How Democrats Beat Arizona’s Extremist Republicans

The date was October 22, 2022, two and a half weeks before the pivotal midterm elections. In northeastern Arizona, a windstorm was kicking up fine particles of sand from the desert ground, filling the air with an unpleasant mustard-colored fog. Out on a few scrubby acres of land north of the remote town of Cameron, at the western edge of the Navajo Nation, a lunch held to honor local Navajo community activists and Democratic Party organizers had almost been upended by the winds. The stakes supporting the canopies that provided shade for the tables had to be held down by guests, and the paper plates and bowls meant for the soups, fry bread, and chilis that had been cooked up in large metal vats atop giant propane burners blew east across the land, bounding over the asphalt of Highway 89 toward the deep-orange rock formations that locals called simply “the Navajo.”

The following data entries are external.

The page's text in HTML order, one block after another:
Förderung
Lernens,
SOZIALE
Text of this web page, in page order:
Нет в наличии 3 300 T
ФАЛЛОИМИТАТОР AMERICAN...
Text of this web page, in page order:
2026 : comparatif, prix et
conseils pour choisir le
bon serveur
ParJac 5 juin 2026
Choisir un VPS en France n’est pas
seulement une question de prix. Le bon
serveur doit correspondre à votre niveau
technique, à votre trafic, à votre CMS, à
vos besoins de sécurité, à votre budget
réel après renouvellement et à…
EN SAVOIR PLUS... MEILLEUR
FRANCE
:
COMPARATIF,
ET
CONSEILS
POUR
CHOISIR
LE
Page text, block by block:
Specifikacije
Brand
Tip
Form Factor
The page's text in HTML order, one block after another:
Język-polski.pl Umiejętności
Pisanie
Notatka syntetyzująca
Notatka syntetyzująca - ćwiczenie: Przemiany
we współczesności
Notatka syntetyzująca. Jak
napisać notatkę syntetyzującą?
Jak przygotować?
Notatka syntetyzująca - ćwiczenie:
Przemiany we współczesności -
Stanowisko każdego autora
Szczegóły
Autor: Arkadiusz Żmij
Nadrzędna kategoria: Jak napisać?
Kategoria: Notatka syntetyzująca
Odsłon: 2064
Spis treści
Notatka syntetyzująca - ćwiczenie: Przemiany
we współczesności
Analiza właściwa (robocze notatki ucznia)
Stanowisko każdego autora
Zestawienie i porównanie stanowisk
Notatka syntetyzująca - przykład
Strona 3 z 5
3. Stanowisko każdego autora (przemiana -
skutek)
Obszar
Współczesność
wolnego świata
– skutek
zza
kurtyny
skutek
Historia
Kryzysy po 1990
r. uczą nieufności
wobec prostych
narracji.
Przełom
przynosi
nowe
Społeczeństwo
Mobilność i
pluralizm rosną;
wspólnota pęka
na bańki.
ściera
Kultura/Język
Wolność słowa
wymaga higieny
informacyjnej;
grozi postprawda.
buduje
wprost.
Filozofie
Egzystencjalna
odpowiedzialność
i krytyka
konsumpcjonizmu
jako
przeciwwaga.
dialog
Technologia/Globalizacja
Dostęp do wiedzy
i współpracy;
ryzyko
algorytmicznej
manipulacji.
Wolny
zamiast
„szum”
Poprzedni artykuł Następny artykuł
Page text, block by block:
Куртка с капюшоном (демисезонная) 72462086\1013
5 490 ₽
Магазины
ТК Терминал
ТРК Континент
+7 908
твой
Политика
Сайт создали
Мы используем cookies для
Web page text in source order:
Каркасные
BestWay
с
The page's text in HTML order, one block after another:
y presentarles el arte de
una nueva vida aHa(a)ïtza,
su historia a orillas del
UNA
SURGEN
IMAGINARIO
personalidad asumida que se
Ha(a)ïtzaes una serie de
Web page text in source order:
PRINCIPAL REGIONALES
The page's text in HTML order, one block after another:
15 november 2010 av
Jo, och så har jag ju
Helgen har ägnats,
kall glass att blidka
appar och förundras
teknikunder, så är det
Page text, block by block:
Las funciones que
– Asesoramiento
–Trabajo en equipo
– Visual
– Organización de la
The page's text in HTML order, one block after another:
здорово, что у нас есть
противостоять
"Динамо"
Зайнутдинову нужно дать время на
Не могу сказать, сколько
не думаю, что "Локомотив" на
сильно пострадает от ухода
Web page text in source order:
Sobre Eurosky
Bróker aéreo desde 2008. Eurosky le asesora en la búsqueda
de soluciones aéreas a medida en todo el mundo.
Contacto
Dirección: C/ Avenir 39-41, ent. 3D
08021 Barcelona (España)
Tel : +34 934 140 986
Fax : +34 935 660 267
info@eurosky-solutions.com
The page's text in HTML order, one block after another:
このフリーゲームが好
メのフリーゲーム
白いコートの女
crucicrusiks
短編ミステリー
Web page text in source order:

The property belonged to Mae Peshlakai, an elder with a weathered face and a melodic voice in which she speaks both Navajo and English. Her eldest daughter, Jamescita, once served as a state senator for the region. Now Mae herself was a member of the state Assembly, and she was hoping to use the luncheon to gird organizers for the final stretch of an election in which, it was clear, the outcomes of many races would come down to which side could more effectively mobilize turnout. The attendees were fairly confident that US Senator Mark Kelly would win reelection; the onetime astronaut had a reputation, after all, as an independent voice on Capitol Hill, a sort of Democratic version of John McCain and Jeff Flake before him, and his Donald Trump–backed opponent, Blake Masters, had never taken off in the polls. But they were far less certain about the other big races for statewide office and for the state Legislature (where Republicans were defending two-seat majorities in both houses). Since September and the supposed end of the post-Dobbs Democratic bump, the polls hadn’t been looking good for Democrats in the state.

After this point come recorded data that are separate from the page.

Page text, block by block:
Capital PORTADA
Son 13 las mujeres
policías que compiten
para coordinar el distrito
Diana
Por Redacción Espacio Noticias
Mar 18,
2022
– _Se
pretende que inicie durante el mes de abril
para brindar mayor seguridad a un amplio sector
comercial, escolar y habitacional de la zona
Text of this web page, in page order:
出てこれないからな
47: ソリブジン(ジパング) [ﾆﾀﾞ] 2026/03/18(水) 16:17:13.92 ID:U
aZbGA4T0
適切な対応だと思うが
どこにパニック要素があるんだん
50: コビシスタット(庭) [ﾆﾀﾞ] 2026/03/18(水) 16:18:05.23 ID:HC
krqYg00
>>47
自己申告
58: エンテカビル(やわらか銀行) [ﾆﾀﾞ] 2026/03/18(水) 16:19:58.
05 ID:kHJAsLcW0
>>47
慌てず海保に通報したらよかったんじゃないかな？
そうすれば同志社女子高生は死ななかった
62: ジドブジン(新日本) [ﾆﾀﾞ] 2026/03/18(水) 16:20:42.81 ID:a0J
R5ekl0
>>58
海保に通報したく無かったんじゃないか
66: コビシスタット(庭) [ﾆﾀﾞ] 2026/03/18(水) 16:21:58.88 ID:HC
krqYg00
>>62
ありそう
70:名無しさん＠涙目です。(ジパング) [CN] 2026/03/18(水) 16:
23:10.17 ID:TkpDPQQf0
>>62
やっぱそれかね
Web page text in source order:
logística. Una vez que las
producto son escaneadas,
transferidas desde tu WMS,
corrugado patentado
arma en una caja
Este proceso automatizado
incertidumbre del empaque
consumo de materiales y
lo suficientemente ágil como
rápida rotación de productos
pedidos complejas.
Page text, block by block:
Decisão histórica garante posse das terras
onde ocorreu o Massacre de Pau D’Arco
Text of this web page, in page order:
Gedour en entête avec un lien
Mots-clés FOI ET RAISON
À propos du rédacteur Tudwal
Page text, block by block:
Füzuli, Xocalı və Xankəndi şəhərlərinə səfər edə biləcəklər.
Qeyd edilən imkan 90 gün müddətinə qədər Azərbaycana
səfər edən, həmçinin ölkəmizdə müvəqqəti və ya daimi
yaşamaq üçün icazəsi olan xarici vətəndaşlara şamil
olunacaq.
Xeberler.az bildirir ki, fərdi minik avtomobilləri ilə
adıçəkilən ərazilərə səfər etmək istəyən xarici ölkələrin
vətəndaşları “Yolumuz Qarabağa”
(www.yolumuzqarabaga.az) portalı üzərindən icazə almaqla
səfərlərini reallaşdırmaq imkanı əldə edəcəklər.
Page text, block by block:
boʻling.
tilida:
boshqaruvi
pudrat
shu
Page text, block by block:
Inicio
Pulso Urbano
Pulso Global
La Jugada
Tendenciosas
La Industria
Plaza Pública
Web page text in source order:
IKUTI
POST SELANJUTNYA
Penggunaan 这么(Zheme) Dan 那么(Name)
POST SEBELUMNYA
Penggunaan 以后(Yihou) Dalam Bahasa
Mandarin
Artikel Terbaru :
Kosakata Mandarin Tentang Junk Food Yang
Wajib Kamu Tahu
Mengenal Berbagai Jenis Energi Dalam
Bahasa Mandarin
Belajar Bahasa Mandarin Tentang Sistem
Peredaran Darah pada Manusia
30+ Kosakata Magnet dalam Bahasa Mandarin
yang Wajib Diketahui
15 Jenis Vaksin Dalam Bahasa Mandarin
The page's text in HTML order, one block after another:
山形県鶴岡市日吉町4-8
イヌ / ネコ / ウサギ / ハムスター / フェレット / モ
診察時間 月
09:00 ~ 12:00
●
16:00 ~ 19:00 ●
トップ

True, in the run-up to the election, polls did show that more than 60 percent of Arizonans agreed that abortion should be kept legal, and independents favored protecting abortion rights by a three-to-one ratio. Pollsters were divided, however, on whether those numbers would translate to electoral success for Democrats in a state that by most measures still trended vaguely red—especially in midterm elections, which, historically, Democrats and young voters don’t turn out for in particularly large numbers. In September, Mike Noble of OH Predictive Insights, one of the state’s most respected polling organizations, surveyed likely voters and found that inflation was a more important issue than abortion for every demographic except Democrats age 55 and older. Around Phoenix, residents could be seen wearing pro-Trump T-shirts reading “I’ll take mean tweets and low gas prices any day.”

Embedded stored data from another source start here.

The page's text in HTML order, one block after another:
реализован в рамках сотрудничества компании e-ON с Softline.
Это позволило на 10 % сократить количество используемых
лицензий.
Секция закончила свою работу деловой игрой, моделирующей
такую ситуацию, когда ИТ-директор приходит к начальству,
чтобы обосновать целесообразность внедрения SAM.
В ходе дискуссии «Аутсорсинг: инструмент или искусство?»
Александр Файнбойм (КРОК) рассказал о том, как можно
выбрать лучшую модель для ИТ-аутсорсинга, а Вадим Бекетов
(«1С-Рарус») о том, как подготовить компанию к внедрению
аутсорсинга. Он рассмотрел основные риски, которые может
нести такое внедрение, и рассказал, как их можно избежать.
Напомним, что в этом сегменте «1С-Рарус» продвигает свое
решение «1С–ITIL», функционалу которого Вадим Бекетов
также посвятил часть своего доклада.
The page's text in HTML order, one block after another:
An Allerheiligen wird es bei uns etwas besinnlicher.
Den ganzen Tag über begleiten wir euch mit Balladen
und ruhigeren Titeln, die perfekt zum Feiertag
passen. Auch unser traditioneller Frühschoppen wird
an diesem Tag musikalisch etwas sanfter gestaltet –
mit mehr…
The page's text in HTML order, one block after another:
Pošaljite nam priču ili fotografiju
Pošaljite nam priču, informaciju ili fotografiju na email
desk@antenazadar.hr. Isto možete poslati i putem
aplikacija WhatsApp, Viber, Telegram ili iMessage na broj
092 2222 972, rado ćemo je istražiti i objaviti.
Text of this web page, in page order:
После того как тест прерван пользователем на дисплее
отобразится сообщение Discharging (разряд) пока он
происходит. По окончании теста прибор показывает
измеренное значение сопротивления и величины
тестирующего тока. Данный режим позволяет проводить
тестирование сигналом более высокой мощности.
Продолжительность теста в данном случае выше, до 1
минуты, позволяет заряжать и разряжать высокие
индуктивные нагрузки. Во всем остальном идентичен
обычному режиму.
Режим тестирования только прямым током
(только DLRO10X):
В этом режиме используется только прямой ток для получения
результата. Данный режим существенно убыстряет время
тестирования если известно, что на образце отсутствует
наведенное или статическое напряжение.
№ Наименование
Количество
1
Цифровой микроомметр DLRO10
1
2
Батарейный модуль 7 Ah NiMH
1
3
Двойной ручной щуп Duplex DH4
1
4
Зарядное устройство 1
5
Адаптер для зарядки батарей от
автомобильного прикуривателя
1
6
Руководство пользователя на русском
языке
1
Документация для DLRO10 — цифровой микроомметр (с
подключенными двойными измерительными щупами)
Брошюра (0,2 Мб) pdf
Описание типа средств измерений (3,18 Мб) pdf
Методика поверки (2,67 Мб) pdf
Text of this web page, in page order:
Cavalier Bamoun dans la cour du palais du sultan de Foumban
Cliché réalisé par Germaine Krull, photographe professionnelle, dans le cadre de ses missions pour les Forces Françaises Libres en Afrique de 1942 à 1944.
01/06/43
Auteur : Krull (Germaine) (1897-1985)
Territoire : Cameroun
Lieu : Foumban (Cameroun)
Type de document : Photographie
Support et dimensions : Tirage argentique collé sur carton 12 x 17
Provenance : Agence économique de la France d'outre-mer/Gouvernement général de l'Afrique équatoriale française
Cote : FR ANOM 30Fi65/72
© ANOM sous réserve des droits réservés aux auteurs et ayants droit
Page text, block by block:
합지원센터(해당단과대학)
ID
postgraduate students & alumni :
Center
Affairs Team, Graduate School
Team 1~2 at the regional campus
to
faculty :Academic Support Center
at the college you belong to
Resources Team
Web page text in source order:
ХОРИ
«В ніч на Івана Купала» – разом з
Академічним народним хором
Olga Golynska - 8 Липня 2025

“The Dobbs decision breathed life back into the Democratic Party these midterms, followed up by student loan cancellation, DACA renewal, and a few other stuff,” said Sam Almy, a Democratic strategist and data analyst. “That’s energized the crowd here.” Over late spring and summer, Almy had charted a significant increase in the number of women registering to vote. But he wasn’t convinced that would boost voter turnout enough to help the Democrats. “Typically, in midterms, Democrats have a turnout drop-off that’s even more significant than for Republicans,” Almy noted. In the 2014 midterms, turnout was an anemic 47.5 percent. In 2018, it increased to 65 percent. This time around, Almy’s modeling suggested it would be 59 to 62 percent. That meant, he feared, that too many Democratic-leaning voters were planning to sit out the elections.